----- Listed entries -----

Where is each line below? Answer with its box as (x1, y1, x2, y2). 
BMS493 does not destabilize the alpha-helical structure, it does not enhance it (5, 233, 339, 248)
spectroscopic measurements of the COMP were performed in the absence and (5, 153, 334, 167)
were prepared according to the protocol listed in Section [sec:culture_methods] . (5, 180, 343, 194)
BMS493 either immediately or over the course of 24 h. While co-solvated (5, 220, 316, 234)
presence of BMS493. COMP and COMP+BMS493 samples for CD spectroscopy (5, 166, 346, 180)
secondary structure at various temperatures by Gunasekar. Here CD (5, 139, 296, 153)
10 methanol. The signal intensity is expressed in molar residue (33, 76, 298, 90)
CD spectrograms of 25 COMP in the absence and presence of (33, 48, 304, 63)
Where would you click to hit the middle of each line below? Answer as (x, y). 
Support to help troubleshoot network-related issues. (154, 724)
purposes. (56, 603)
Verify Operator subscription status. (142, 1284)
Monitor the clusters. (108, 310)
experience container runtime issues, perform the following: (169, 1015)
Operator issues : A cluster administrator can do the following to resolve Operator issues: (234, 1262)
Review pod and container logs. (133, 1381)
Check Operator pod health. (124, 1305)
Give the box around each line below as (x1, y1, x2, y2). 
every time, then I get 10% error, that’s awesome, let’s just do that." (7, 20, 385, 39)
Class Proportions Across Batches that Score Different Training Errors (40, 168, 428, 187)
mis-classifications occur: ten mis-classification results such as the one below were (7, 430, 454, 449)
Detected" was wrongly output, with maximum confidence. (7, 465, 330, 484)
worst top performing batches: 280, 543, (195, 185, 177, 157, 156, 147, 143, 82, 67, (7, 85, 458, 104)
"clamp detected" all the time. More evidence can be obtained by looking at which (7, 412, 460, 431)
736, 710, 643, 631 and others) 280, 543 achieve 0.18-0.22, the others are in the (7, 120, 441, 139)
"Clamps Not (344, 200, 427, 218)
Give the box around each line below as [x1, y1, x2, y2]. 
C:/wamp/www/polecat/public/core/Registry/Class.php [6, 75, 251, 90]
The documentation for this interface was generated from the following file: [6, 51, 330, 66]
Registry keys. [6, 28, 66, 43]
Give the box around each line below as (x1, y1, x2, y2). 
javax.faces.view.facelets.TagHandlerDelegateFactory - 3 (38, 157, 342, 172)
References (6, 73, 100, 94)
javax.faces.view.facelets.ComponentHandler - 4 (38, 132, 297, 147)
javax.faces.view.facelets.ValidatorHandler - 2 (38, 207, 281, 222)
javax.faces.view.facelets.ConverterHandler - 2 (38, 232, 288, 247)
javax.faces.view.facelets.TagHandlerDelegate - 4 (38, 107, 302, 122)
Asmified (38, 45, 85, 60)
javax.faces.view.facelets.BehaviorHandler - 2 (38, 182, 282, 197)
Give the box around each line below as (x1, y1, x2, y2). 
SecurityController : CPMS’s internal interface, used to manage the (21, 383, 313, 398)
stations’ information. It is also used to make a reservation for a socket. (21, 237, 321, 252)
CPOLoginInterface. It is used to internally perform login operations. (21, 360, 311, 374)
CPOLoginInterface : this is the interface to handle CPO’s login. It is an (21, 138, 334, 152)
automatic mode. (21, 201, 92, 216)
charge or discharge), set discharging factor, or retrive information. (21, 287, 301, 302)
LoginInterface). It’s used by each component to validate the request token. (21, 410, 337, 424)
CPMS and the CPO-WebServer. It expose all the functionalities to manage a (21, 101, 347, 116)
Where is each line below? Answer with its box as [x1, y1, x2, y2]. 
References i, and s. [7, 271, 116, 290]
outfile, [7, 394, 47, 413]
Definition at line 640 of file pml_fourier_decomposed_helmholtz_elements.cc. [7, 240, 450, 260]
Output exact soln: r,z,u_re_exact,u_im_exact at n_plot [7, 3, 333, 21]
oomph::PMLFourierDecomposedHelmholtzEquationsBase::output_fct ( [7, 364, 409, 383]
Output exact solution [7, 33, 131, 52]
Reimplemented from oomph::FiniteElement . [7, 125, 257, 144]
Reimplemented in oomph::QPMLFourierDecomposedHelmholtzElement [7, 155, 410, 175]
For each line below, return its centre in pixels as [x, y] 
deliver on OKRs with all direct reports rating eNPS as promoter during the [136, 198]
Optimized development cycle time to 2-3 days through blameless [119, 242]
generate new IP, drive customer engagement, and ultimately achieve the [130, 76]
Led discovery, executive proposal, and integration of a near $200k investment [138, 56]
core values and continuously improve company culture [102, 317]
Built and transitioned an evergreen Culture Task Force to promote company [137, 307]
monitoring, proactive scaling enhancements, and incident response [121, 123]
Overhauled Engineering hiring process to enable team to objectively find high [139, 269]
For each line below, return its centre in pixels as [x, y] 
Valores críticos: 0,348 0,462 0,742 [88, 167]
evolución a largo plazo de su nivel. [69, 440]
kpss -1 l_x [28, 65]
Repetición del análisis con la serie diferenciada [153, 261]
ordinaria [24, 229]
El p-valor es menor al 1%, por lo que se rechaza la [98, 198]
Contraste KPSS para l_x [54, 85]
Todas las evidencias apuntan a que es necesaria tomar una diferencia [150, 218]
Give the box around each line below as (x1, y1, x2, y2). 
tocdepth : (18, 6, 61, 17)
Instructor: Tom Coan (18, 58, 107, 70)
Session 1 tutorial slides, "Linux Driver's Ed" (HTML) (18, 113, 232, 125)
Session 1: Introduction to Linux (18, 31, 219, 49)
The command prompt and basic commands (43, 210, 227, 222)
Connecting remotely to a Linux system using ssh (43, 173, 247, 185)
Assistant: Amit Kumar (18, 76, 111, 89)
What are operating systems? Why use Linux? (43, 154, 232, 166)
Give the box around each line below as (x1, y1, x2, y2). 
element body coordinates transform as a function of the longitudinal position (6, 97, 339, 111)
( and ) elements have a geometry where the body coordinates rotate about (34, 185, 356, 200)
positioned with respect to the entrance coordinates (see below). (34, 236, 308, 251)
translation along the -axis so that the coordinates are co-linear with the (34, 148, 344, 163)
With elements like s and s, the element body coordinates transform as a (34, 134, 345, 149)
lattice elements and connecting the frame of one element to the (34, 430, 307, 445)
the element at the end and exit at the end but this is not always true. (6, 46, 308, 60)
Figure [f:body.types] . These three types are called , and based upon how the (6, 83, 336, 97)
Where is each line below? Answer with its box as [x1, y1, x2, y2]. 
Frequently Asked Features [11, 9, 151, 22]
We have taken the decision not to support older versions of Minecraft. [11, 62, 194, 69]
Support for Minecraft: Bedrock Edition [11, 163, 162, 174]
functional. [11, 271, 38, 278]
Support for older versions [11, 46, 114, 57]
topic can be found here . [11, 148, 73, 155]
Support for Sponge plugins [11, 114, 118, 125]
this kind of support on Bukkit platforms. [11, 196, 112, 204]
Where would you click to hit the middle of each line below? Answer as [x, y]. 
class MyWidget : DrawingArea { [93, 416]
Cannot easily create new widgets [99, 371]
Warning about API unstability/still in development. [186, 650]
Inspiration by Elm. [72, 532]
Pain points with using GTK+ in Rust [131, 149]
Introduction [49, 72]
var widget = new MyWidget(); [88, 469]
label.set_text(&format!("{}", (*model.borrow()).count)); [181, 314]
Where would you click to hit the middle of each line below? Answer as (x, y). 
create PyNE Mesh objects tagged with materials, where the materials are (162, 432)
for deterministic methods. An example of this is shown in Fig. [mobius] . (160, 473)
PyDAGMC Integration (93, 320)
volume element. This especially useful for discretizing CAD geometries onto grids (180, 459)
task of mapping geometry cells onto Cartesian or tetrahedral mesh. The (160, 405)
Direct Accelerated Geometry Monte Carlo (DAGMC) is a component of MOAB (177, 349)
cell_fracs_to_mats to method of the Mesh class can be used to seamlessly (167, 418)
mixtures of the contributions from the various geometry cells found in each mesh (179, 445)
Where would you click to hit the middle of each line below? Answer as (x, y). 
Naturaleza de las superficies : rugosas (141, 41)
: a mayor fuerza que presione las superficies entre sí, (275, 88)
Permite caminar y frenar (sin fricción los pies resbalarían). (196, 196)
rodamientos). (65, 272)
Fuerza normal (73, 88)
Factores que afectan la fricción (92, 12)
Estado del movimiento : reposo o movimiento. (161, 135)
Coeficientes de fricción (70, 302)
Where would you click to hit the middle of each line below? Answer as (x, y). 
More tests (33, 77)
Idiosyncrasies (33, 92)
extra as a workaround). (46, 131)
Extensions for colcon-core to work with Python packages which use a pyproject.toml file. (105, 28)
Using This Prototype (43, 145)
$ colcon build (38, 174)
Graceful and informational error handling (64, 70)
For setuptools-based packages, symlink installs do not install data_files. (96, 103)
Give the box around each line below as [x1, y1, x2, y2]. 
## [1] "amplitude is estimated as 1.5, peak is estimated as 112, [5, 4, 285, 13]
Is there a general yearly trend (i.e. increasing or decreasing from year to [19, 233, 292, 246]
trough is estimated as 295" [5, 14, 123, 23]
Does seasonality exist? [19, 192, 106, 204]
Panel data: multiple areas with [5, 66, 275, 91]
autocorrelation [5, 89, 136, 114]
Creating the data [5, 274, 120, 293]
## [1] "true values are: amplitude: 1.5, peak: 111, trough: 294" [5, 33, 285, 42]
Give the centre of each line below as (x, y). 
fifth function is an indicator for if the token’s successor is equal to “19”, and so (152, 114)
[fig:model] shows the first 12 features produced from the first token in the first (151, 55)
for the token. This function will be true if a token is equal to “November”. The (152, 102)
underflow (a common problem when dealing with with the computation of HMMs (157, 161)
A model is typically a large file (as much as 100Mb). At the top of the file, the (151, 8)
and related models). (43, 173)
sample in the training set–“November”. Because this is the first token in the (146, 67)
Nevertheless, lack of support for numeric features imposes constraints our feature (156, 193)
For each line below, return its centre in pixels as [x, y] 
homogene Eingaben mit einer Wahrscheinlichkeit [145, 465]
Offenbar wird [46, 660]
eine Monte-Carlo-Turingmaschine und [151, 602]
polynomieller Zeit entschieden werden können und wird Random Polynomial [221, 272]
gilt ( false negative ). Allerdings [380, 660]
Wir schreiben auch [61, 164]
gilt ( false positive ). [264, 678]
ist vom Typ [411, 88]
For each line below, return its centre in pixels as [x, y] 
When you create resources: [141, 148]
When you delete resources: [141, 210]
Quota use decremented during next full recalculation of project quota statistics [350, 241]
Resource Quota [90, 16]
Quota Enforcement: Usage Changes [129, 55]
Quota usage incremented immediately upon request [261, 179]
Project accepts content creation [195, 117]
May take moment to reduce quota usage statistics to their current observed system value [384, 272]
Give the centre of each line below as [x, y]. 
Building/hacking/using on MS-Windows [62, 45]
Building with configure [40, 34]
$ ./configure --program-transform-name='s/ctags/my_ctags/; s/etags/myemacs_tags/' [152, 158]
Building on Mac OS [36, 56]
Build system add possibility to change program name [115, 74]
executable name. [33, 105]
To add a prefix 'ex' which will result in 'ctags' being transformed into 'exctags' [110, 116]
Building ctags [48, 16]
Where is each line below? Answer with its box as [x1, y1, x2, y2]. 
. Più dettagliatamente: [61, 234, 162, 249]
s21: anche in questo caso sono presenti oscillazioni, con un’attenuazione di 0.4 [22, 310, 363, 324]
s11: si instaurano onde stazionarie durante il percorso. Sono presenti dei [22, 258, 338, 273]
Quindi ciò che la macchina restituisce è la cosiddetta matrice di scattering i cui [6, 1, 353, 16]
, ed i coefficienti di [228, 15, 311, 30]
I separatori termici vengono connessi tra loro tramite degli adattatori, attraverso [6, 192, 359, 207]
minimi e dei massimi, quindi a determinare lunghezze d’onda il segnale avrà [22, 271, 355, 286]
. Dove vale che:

-----

§ **To do**: Please set down again, word for word, only the lines from the start of the entries through the line with "mis-classifications occur: ten", both ends included.

§ **Exercise response**:
Where is each line below? Answer with its box as (x1, y1, x2, y2). 
BMS493 does not destabilize the alpha-helical structure, it does not enhance it (5, 233, 339, 248)
spectroscopic measurements of the COMP were performed in the absence and (5, 153, 334, 167)
were prepared according to the protocol listed in Section [sec:culture_methods] . (5, 180, 343, 194)
BMS493 either immediately or over the course of 24 h. While co-solvated (5, 220, 316, 234)
presence of BMS493. COMP and COMP+BMS493 samples for CD spectroscopy (5, 166, 346, 180)
secondary structure at various temperatures by Gunasekar. Here CD (5, 139, 296, 153)
10 methanol. The signal intensity is expressed in molar residue (33, 76, 298, 90)
CD spectrograms of 25 COMP in the absence and presence of (33, 48, 304, 63)
Where would you click to hit the middle of each line below? Answer as (x, y). 
Support to help troubleshoot network-related issues. (154, 724)
purposes. (56, 603)
Verify Operator subscription status. (142, 1284)
Monitor the clusters. (108, 310)
experience container runtime issues, perform the following: (169, 1015)
Operator issues : A cluster administrator can do the following to resolve Operator issues: (234, 1262)
Review pod and container logs. (133, 1381)
Check Operator pod health. (124, 1305)
Give the box around each line below as (x1, y1, x2, y2). 
every time, then I get 10% error, that’s awesome, let’s just do that." (7, 20, 385, 39)
Class Proportions Across Batches that Score Different Training Errors (40, 168, 428, 187)
mis-classifications occur: ten mis-classification results such as the one below were (7, 430, 454, 449)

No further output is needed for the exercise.